== EXERCISE REQUIREMENTS ==
Below are the records; print them again exactly and omit the pictures.

___ ENTRIES SHOWN

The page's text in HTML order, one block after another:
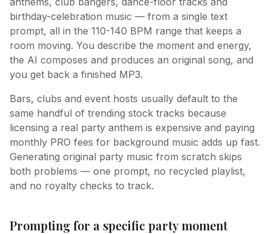
birthday-celebration music — from a single text
prompt, all in the 110-140 BPM range that keeps a
room moving. You describe the moment and energy,
the AI composes and produces an original song, and
you get back a finished MP3.
Bars, clubs and event hosts usually default to the
same handful of trending stock tracks because
licensing a real party anthem is expensive and paying
monthly PRO fees for background music adds up fast.
Generating original party music from scratch skips
both problems — one prompt, no recycled playlist,
and no royalty checks to track.
Prompting for a specific party moment
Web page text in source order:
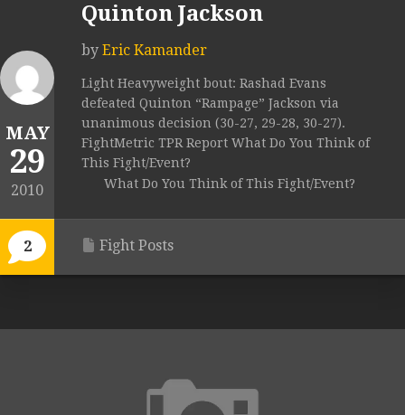
MAY
29
2010
2
Quinton Jackson
by Eric Kamander
Light Heavyweight bout: Rashad Evans
defeated Quinton “Rampage” Jackson via
unanimous decision (30-27, 29-28, 30-27).
FightMetric TPR Report What Do You Think of
This Fight/Event?
What Do You Think of This Fight/Event?
Fight Posts
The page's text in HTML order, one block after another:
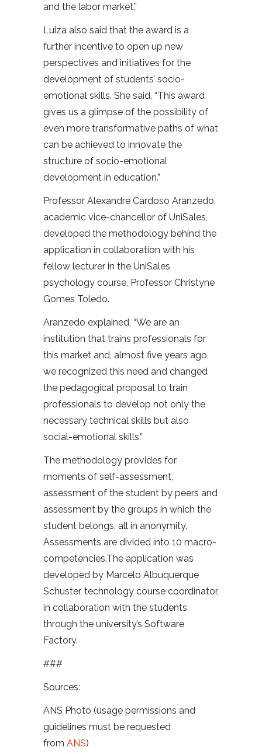
and the labor market.”
Luiza also said that the award is a
further incentive to open up new
perspectives and initiatives for the
development of students’ socio-
emotional skills. She said, “This award
gives us a glimpse of the possibility of
even more transformative paths of what
can be achieved to innovate the
structure of socio-emotional
development in education.”
Professor Alexandre Cardoso Aranzedo,
academic vice-chancellor of UniSales,
developed the methodology behind the
application in collaboration with his
fellow lecturer in the UniSales
psychology course, Professor Christyne
Gomes Toledo.
Aranzedo explained, “We are an
institution that trains professionals for
this market and, almost five years ago,
we recognized this need and changed
the pedagogical proposal to train
professionals to develop not only the
necessary technical skills but also
social-emotional skills.”
The methodology provides for
moments of self-assessment,
assessment of the student by peers and
assessment by the groups in which the
student belongs, all in anonymity.
Assessments are divided into 10 macro-
competencies.The application was
developed by Marcelo Albuquerque
Schuster, technology course coordinator,
in collaboration with the students
through the university’s Software
Factory.
###
Sources:
ANS Photo (usage permissions and
guidelines must be requested
from ANS)
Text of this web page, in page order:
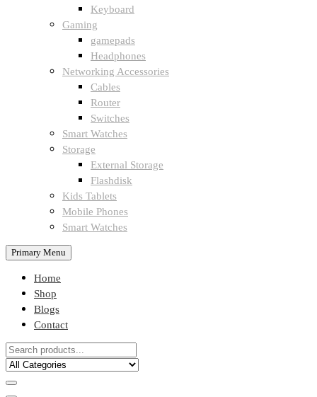
Keyboard
Gaming
gamepads
Headphones
Networking Accessories
Cables
Router
Switches
Smart Watches
Storage
External Storage
Flashdisk
Kids Tablets
Mobile Phones
Smart Watches
Primary Menu
Home
Shop
Blogs
Contact
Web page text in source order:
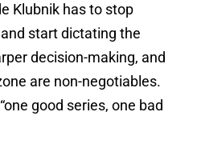
Klubnik has to stop
start dictating the
decision-making, and
are non-negotiables.
good series, one bad
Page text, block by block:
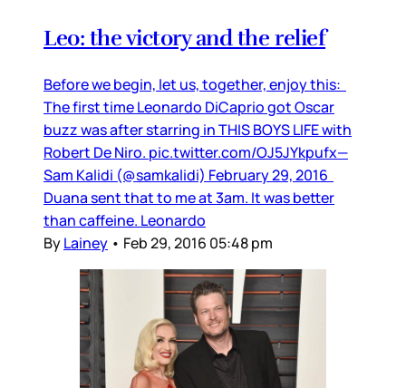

______

== SOLUTION TO THIS EXERCISE ==
The page's text in HTML order, one block after another:
birthday-celebration music — from a single text
prompt, all in the 110-140 BPM range that keeps a
room moving. You describe the moment and energy,
the AI composes and produces an original song, and
you get back a finished MP3.
Bars, clubs and event hosts usually default to the
same handful of trending stock tracks because
licensing a real party anthem is expensive and paying
monthly PRO fees for background music adds up fast.
Generating original party music from scratch skips
both problems — one prompt, no recycled playlist,
and no royalty checks to track.
Prompting for a specific party moment
Web page text in source order:
MAY
29
2010
2
Quinton Jackson
by Eric Kamander
Light Heavyweight bout: Rashad Evans
defeated Quinton “Rampage” Jackson via
unanimous decision (30-27, 29-28, 30-27).
FightMetric TPR Report What Do You Think of
This Fight/Event?
What Do You Think of This Fight/Event?
Fight Posts
The page's text in HTML order, one block after another:
and the labor market.”
Luiza also said that the award is a
further incentive to open up new
perspectives and initiatives for the
development of students’ socio-
emotional skills. She said, “This award
gives us a glimpse of the possibility of
even more transformative paths of what
can be achieved to innovate the
structure of socio-emotional
development in education.”
Professor Alexandre Cardoso Aranzedo,
academic vice-chancellor of UniSales,
developed the methodology behind the
application in collaboration with his
fellow lecturer in the UniSales
psychology course, Professor Christyne
Gomes Toledo.
Aranzedo explained, “We are an
institution that trains professionals for
this market and, almost five years ago,
we recognized this need and changed
the pedagogical proposal to train
professionals to develop not only the
necessary technical skills but also
social-emotional skills.”
The methodology provides for
moments of self-assessment,
assessment of the student by peers and
assessment by the groups in which the
student belongs, all in anonymity.
Assessments are divided into 10 macro-
competencies.The application was
developed by Marcelo Albuquerque
Schuster, technology course coordinator,
in collaboration with the students
through the university’s Software
Factory.
###
Sources:
ANS Photo (usage permissions and
guidelines must be requested
from ANS)
Text of this web page, in page order:
Keyboard
Gaming
gamepads
Headphones
Networking Accessories
Cables
Router
Switches
Smart Watches
Storage
External Storage
Flashdisk
Kids Tablets
Mobile Phones
Smart Watches
Primary Menu
Home
Shop
Blogs
Contact
Web page text in source order:
Klubnik has to stop
start dictating the
decision-making, and
are non-negotiables.
good series, one bad
Page text, block by block:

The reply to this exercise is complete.